Если национализм подразумевал политическую дезинтеграцию монархии Габсбургов, то в Германии его направленность была интегративной, он стремился спаять воедино разрозненные части якобы единого немецкого отечества. Как именно будет выглядеть новая Германия на практике, было неясно. Как единство новой нации будет сочетаться с правами и полномочиями традиционных монархий? Сколько власти будет сосредоточено в руках центральной власти? Возглавит ли новый германский союз Австрия или Пруссия? Где будут проходить его границы? Эти вопросы вызывали бесконечные споры и дебаты по мере развития революции. Национальный вопрос обсуждался во всех канцеляриях и законодательных органах немецких государств, но главным театром публичных дебатов стал национальный парламент, открывшийся 18 апреля 1848 года в церкви Святого Павла во Франкфурте-на-Майне. Это собрание, состоящее из депутатов от всех немецких земель, избранных на основе общенационального избирательного права, поставило перед собой задачу разработать конституцию для новой объединенной Германии. Интерьер парламентской палаты, элегантной эллиптической ротонды, был задрапирован в национальные цвета, а доминантой служила огромная картина "Германия" художника Филиппа Вейта. Монументальная аллегорическая работа Вейта, написанная на холсте и висевшая перед органной ложей в главном зале, изображала стоящую женскую фигуру , увенчанную дубовыми листьями, с отброшенными путами у ног; позади нее восходящее солнце пробивается сквозь трехцветное полотнище национального флага.

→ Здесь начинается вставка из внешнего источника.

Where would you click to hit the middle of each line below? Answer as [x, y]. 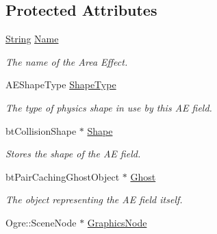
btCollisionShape [41, 130]
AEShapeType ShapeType [61, 84]
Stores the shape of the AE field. [73, 154]
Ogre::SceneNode [41, 222]
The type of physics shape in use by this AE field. [109, 107]
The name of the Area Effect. [67, 61]
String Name [32, 39]
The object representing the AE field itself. [94, 199]
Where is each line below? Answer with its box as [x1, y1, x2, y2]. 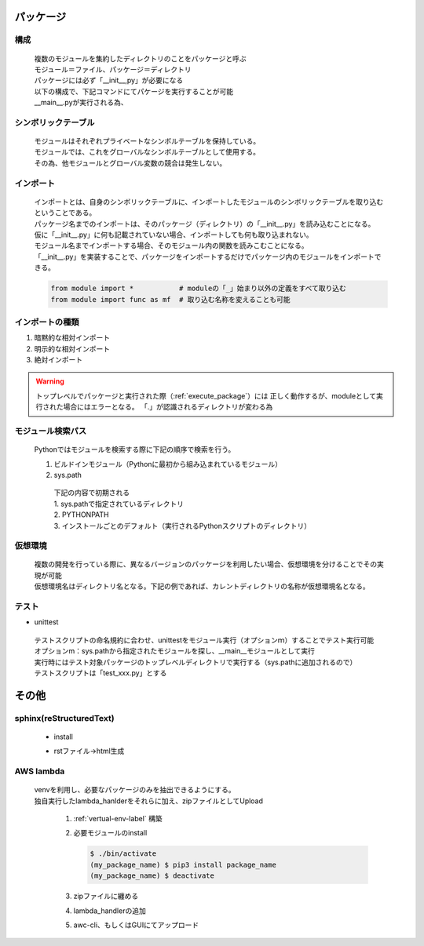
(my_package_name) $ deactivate [90, 871, 215, 880]
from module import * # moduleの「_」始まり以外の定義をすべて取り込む [50, 284, 347, 293]
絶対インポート [34, 355, 82, 365]
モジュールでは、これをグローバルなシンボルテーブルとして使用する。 [34, 147, 261, 157]
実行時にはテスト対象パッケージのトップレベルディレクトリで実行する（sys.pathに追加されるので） [34, 657, 357, 667]
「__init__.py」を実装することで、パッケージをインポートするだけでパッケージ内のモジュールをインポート [34, 252, 375, 261]
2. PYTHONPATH [53, 510, 109, 519]
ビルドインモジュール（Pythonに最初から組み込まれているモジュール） [53, 459, 283, 468]
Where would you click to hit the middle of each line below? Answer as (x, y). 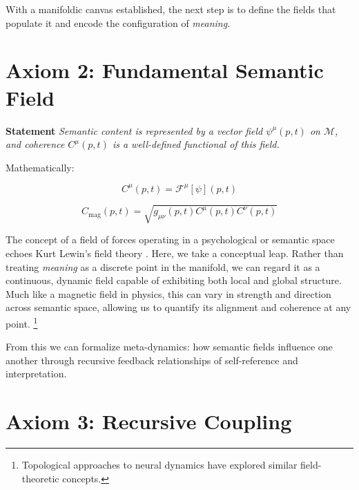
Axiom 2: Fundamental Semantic (165, 70)
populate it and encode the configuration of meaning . (118, 22)
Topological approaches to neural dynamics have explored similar (159, 465)
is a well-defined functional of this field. (196, 144)
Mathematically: (40, 167)
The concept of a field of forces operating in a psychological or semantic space (170, 239)
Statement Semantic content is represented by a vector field (134, 130)
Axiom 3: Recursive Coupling (149, 421)
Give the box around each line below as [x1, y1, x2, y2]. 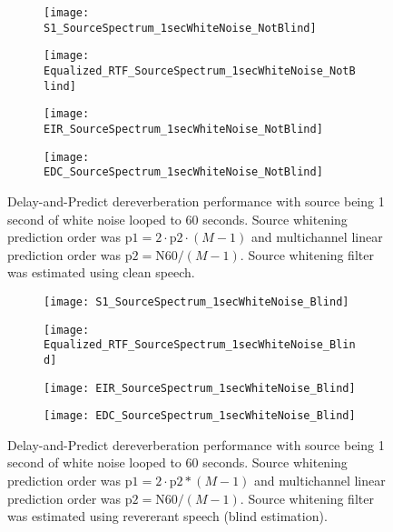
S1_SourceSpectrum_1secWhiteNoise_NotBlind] [44, 21, 317, 35]
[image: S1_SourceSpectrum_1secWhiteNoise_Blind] [44, 295, 349, 308]
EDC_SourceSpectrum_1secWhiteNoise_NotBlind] [44, 166, 323, 179]
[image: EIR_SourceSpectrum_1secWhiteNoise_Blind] [44, 381, 356, 395]
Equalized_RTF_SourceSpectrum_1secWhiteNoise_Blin [44, 338, 356, 352]
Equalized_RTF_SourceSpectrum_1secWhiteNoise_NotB [44, 64, 356, 77]
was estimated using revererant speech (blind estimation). [7, 507, 328, 526]
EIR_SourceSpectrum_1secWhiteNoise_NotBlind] [44, 122, 323, 136]
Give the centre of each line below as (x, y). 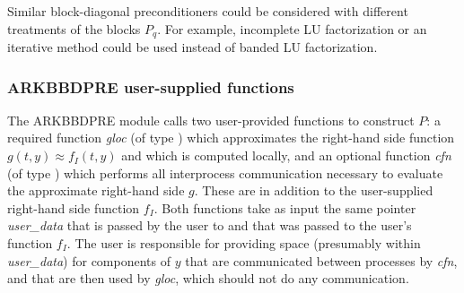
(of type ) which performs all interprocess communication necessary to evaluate (225, 172)
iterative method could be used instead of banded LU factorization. (193, 47)
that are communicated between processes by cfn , (321, 260)
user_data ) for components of (89, 260)
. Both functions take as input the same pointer (285, 207)
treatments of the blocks (74, 28)
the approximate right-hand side (96, 190)
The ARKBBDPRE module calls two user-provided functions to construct (211, 120)
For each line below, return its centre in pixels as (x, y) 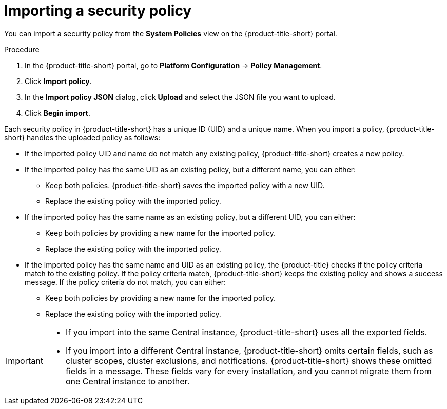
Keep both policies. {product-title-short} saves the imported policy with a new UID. (185, 185)
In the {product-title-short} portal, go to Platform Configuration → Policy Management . (173, 65)
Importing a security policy (98, 11)
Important (24, 361)
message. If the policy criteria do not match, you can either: (125, 282)
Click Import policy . (58, 81)
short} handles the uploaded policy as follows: (82, 137)
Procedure (22, 49)
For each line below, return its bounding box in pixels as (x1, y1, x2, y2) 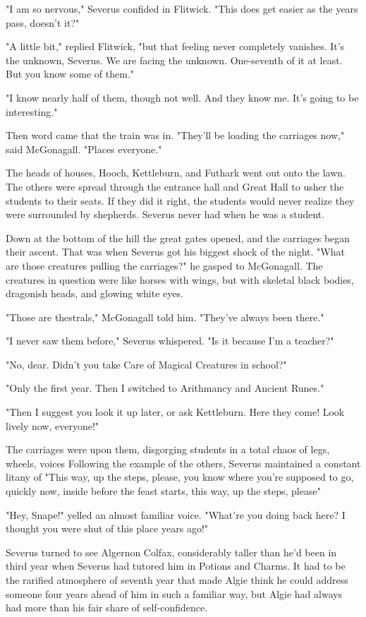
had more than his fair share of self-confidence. (6, 600, 208, 615)
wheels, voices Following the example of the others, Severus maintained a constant (6, 455, 361, 470)
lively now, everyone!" (6, 418, 99, 433)
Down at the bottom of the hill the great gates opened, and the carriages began (6, 230, 350, 245)
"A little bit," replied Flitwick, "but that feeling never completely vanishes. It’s (6, 39, 345, 54)
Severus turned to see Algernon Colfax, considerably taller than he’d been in (6, 544, 337, 559)
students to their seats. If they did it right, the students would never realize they (6, 193, 355, 208)
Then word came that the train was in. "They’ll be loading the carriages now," (6, 128, 345, 143)
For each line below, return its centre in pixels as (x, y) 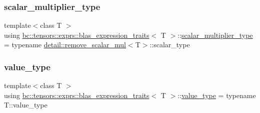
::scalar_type (170, 45)
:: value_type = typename (217, 95)
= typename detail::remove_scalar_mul (65, 45)
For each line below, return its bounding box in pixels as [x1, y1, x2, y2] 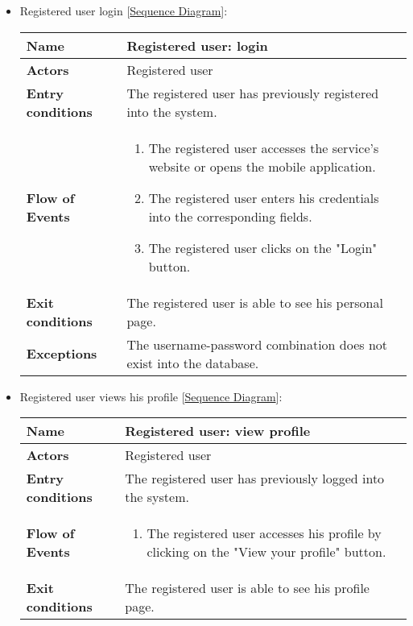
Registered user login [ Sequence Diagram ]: [19, 2, 228, 19]
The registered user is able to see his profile [125, 578, 370, 598]
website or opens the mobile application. [148, 156, 376, 176]
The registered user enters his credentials [148, 188, 379, 207]
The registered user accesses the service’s [148, 138, 379, 157]
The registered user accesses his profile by [147, 524, 382, 543]
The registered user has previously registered [126, 83, 379, 102]
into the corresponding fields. [148, 206, 312, 226]
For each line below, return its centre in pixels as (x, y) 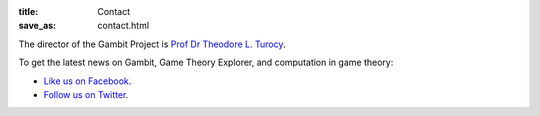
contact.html (123, 26)
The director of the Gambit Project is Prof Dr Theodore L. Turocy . (152, 44)
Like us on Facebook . (87, 81)
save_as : (37, 26)
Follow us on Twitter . (86, 94)
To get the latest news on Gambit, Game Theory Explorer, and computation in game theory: (206, 62)
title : (28, 11)
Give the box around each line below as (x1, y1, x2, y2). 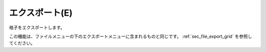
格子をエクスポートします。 (9, 25, 65, 30)
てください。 (9, 40, 35, 46)
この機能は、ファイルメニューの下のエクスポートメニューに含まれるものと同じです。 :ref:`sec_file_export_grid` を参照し (9, 33, 252, 39)
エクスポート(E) (9, 7, 73, 18)
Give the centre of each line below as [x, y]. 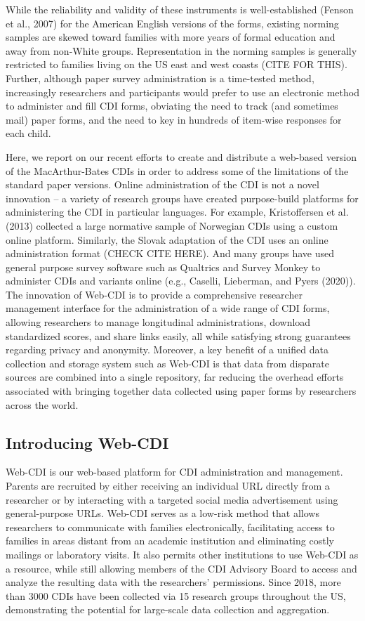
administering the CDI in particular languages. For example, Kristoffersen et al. [177, 212]
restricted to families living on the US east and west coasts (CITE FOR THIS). [177, 64]
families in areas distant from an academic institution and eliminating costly [170, 541]
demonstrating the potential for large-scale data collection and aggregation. [168, 609]
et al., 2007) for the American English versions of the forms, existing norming [172, 23]
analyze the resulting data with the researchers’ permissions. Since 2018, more [173, 582]
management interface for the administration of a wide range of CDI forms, [168, 308]
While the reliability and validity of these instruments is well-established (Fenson [180, 9]
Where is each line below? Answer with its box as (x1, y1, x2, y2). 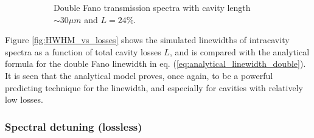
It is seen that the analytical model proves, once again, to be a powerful (5, 69, 273, 81)
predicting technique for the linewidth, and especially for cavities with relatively (5, 81, 303, 94)
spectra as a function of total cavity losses (5, 45, 161, 58)
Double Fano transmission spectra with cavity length (54, 1, 251, 13)
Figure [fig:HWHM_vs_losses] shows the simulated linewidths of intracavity (5, 33, 290, 46)
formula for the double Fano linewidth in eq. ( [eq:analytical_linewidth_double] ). (5, 57, 306, 70)
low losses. (5, 93, 43, 106)
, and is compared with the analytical (169, 45, 310, 58)
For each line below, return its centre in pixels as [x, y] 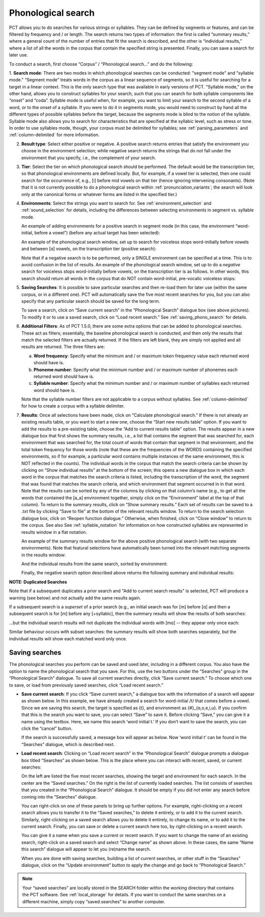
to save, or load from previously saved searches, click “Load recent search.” [86, 685]
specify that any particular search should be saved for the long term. [91, 301]
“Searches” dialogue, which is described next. [68, 744]
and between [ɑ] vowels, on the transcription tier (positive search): [89, 249]
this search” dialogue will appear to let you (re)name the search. [86, 849]
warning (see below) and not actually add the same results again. [75, 598]
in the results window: [44, 555]
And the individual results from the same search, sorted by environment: [94, 564]

Отношение прусских властей к национальному проекту по необходимости было двойственным. Поскольку националисты бросали принципиальный вызов власти германских территориальных корон, они признавались подрывной и опасной силой. Такова была логика кампании, развернутой против "демагогов" в послевоенные годы. С другой стороны, прусские правительства в принципе не возражали против создания более тесной и сплоченной политической организации германских государств, если этот процесс отвечал властно-политическим интересам Берлина. Именно по этой логике Пруссия поддерживала Таможенный союз и выступала за укрепление конфедеративных механизмов безопасности. К 1840-м годам это последовательное и корыстное стремление к большей межтерриториальной сплоченности предполагало более тонкую реакцию на национализм, чем это было возможно в ближайшие послевоенные годы: если национальными чувствами можно управлять, если их можно кооптировать в некое партнерство с прусским государством, то национальный энтузиазм - это сила, которую можно культивировать и использовать. Разумеется, такая политика могла принести плоды только в том случае, если националистов удавалось убедить в том, что интересы Пруссии и Германии в целом - это одно и то же.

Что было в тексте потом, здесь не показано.